> _YOUR GOAL_: A word-for-word copy of the listing, free of images, is the expected answer.

> _INFORMATION_:
....

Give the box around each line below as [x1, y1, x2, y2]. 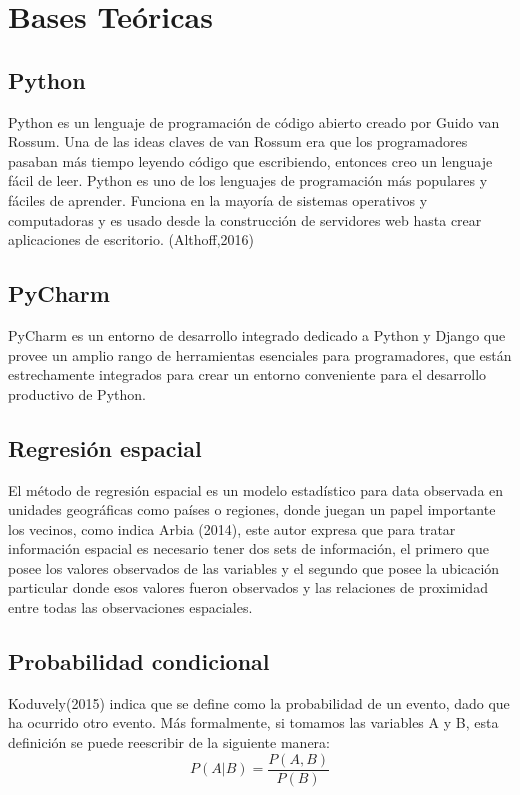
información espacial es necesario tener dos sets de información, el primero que [8, 538, 489, 559]
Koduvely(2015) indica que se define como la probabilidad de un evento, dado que [8, 692, 510, 713]
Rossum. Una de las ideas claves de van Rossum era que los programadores [8, 131, 468, 152]
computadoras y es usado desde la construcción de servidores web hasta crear [8, 209, 482, 230]
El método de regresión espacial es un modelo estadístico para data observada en [8, 479, 504, 500]
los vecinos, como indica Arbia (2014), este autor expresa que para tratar [8, 518, 456, 539]
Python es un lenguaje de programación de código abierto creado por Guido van [8, 111, 500, 132]
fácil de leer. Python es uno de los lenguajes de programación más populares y [8, 170, 488, 191]
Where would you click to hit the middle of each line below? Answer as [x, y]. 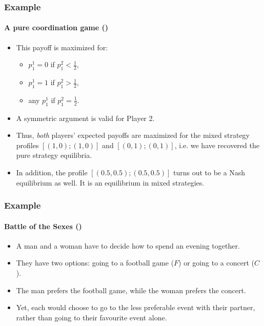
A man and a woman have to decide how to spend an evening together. [128, 245]
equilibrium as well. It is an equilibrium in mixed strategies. [110, 182]
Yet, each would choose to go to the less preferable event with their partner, [136, 307]
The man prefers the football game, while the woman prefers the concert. [131, 290]
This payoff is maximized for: [62, 47]
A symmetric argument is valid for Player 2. [85, 118]
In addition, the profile [52, 172]
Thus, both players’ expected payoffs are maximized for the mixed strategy [133, 135]
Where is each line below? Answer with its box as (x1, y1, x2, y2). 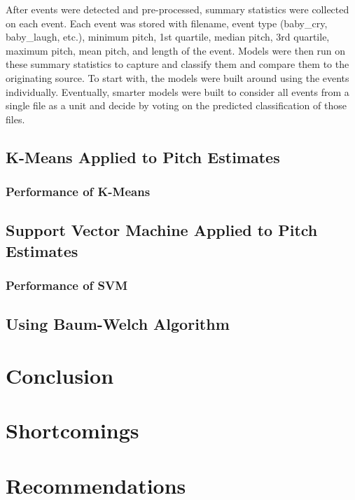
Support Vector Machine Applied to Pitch (6, 219, 318, 241)
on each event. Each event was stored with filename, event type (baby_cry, (6, 15, 328, 30)
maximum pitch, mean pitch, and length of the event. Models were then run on (6, 43, 346, 57)
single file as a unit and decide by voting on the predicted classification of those (6, 98, 347, 113)
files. (6, 111, 25, 126)
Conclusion (6, 361, 114, 389)
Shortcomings (6, 416, 139, 445)
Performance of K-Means (6, 183, 151, 200)
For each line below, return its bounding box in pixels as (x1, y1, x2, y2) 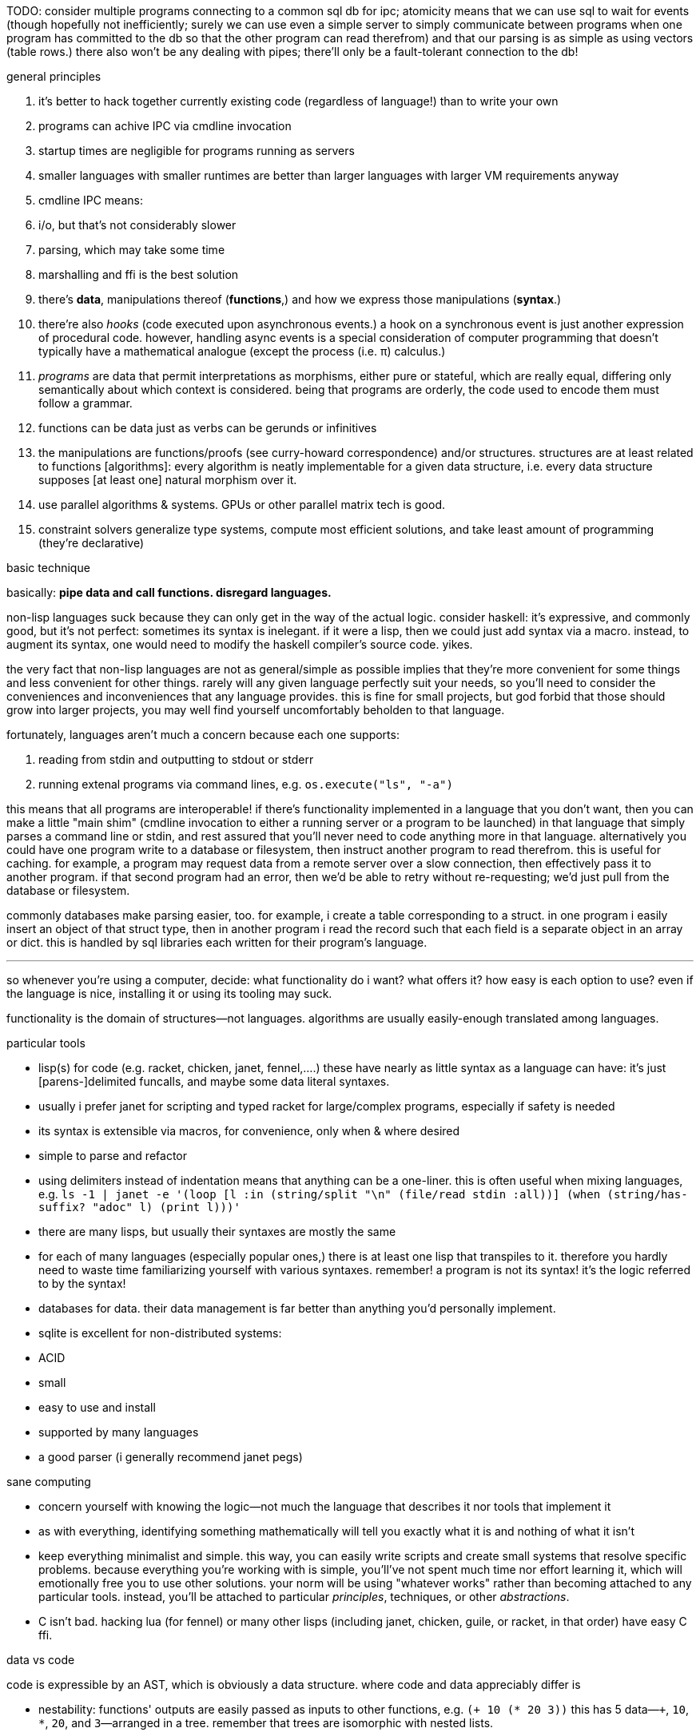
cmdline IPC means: (38, 193, 143, 207)
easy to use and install (38, 1400, 156, 1414)
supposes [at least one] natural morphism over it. (38, 473, 297, 487)
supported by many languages (38, 1425, 199, 1439)
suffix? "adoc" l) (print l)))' (38, 1201, 241, 1214)
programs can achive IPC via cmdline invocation (38, 119, 292, 133)
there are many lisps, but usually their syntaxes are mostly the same (38, 1225, 396, 1238)
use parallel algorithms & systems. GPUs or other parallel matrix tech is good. (38, 498, 445, 511)
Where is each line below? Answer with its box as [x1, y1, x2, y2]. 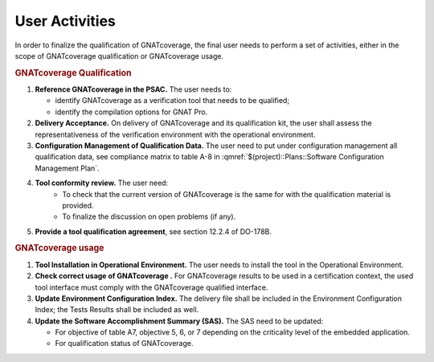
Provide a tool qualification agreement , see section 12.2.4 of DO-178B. [35, 226, 272, 237]
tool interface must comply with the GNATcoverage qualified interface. [35, 282, 268, 292]
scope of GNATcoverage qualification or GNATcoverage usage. [14, 51, 224, 60]
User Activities [14, 12, 117, 30]
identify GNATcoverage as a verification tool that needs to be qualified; [55, 96, 289, 105]
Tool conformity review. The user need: [35, 178, 169, 188]
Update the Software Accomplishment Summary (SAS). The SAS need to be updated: [35, 316, 324, 326]
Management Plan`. [35, 163, 100, 173]

....

> _RESPONSE BOX_:
Give the box around each line below as [x1, y1, x2, y2]. 
información espacial es necesario tener dos sets de información, el primero que [8, 538, 489, 559]
Koduvely(2015) indica que se define como la probabilidad de un evento, dado que [8, 692, 510, 713]
Rossum. Una de las ideas claves de van Rossum era que los programadores [8, 131, 468, 152]
computadoras y es usado desde la construcción de servidores web hasta crear [8, 209, 482, 230]
El método de regresión espacial es un modelo estadístico para data observada en [8, 479, 504, 500]
los vecinos, como indica Arbia (2014), este autor expresa que para tratar [8, 518, 456, 539]
Python es un lenguaje de programación de código abierto creado por Guido van [8, 111, 500, 132]
fácil de leer. Python es uno de los lenguajes de programación más populares y [8, 170, 488, 191]
Where would you click to hit the middle of each line below? Answer as [x, y]. 
A man and a woman have to decide how to spend an evening together. [128, 245]
equilibrium as well. It is an equilibrium in mixed strategies. [110, 182]
Yet, each would choose to go to the less preferable event with their partner, [136, 307]
The man prefers the football game, while the woman prefers the concert. [131, 290]
This payoff is maximized for: [62, 47]
A symmetric argument is valid for Player 2. [85, 118]
In addition, the profile [52, 172]
Thus, both players’ expected payoffs are maximized for the mixed strategy [133, 135]
Where is each line below? Answer with its box as (x1, y1, x2, y2). 
Support Vector Machine Applied to Pitch (6, 219, 318, 241)
on each event. Each event was stored with filename, event type (baby_cry, (6, 15, 328, 30)
maximum pitch, mean pitch, and length of the event. Models were then run on (6, 43, 346, 57)
single file as a unit and decide by voting on the predicted classification of those (6, 98, 347, 113)
files. (6, 111, 25, 126)
Conclusion (6, 361, 114, 389)
Shortcomings (6, 416, 139, 445)
Performance of K-Means (6, 183, 151, 200)
For each line below, return its bounding box in pixels as (x1, y1, x2, y2) 
cmdline IPC means: (38, 193, 143, 207)
easy to use and install (38, 1400, 156, 1414)
supposes [at least one] natural morphism over it. (38, 473, 297, 487)
supported by many languages (38, 1425, 199, 1439)
suffix? "adoc" l) (print l)))' (38, 1201, 241, 1214)
programs can achive IPC via cmdline invocation (38, 119, 292, 133)
there are many lisps, but usually their syntaxes are mostly the same (38, 1225, 396, 1238)
use parallel algorithms & systems. GPUs or other parallel matrix tech is good. (38, 498, 445, 511)
Where is each line below? Answer with its box as [x1, y1, x2, y2]. 
Provide a tool qualification agreement , see section 12.2.4 of DO-178B. [35, 226, 272, 237]
tool interface must comply with the GNATcoverage qualified interface. [35, 282, 268, 292]
scope of GNATcoverage qualification or GNATcoverage usage. [14, 51, 224, 60]
User Activities [14, 12, 117, 30]
identify GNATcoverage as a verification tool that needs to be qualified; [55, 96, 289, 105]
Tool conformity review. The user need: [35, 178, 169, 188]
Update the Software Accomplishment Summary (SAS). The SAS need to be updated: [35, 316, 324, 326]
Management Plan`. [35, 163, 100, 173]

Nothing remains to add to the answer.